4. Among the most important of the historical fragments preserved for us by Eusebius are the long extracts from the work of Alexander Polyhistor Concerning the Jews, which occupy the larger part of Book IX, and have been very carefully edited in a special monograph by Dr. J. Freudenthal. The value of these extracts is much increased by quotations from lost works of authors otherwise unknown, Eupolemus, Artapanus, Molon, a certain Philo, and Demetrius, who all wrote on the history of the Jews. On the importance of the fragments see Schürer, ibid. ii. 3. 197.

5. The extract from the Chronicon of Julius Africanus (487 d-491 b) was edited from Eusebius by Dr. Routh in Rell. Sacr. ii. 269-78, who enlarged the text from Georgius Syncellus and added copious notes (423-37).

6. From the lost work of Abydenus On Assyrian History we have most interesting notices of the Flood of Sisithrus, i. e. Noah (414 d), of the Tower of Babel (416 b), of Nebuchadnezzar’s madness and of his fortification of Babylon (456 d).

(g) Philosophical Fragments.

It is in the region of Greek Philosophy that the wealth of quotation is most remarkable.

1. Among the Neo-Platonists we find Atticus, whose commentary on the Timaeus is sharply criticized by |xxviii Proclus, but of whose own writings there remain only the important fragments preserved by Eusebius; the first of which describes the threefold division of Philosophy into Ethics, Physics, and Logic, and eulogizes Plato as ‘a man from nature’s mysteries new-inspired,’ and ‘in very truth sent down from the gods, in order that Philosophy might be seen in its full proportions,’ (509 b-510 a). Also in the long and important extracts contained in Book XV, chapters 4-9, 12, 13, Atticus appears as a passionate defender of Plato against Aristotle.

2. From the Epitome of Areius Didymus we have a short extract on the Platonic Ideas (545 b), and several passages on the Stoic doctrines in Book XV, chapters 15, 20.

3. Numenius the Neo-Pythagorean is known almost exclusively from the long and numerous extracts preserved by Eusebius. From the contemplation of true ‘Being’ with Plato (525 c-527 a) he passes on to the nature of ‘the First and Second God’ (537 a), and to ‘the only Good’ transcending all essence, which can be contemplated only apart from sense ‘in a certain, immense, ineffable, and absolutely Divine solitude’ (543 d).
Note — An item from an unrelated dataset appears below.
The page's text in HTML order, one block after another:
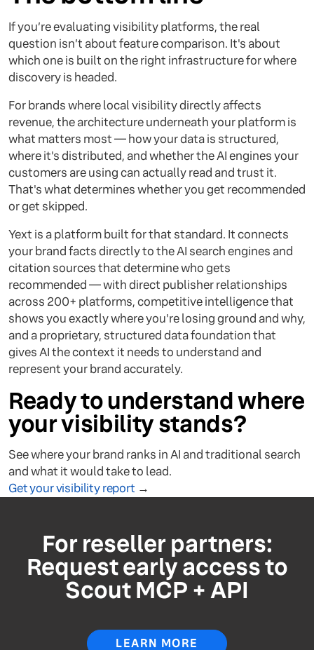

In 650 d we find him defending Plato for ‘preserving both life and truth’ by withdrawing from Athens; and in 727 b-739 he describes The revolt of the Academics against Plato, under the leaders of the three, or more, Academies.

4. The fragments of Aristocles the Peripatetic contain an interesting criticism of Socrates and Plato, and of the divergent Socratic Schools (510 b-511 c), a defence of the veracity of the senses against the Eleatics Xenophanes and Parmenides (756 b-757 d), a long refutation of the Sceptics Pyrrho and Timon (758 c-763 d), strong and able censures of the Sophists, Cyrenaics, and Epicureans (764 c-768 d), and lastly a defence of the moral character of Aristotle against the slanderous |xxix  attacks of Epicurus, Timaeus of Tauromenium, Alexinus the Eristic, Eubulides, Demochares, Cephisodorus, and Lycon (791 a-793 c).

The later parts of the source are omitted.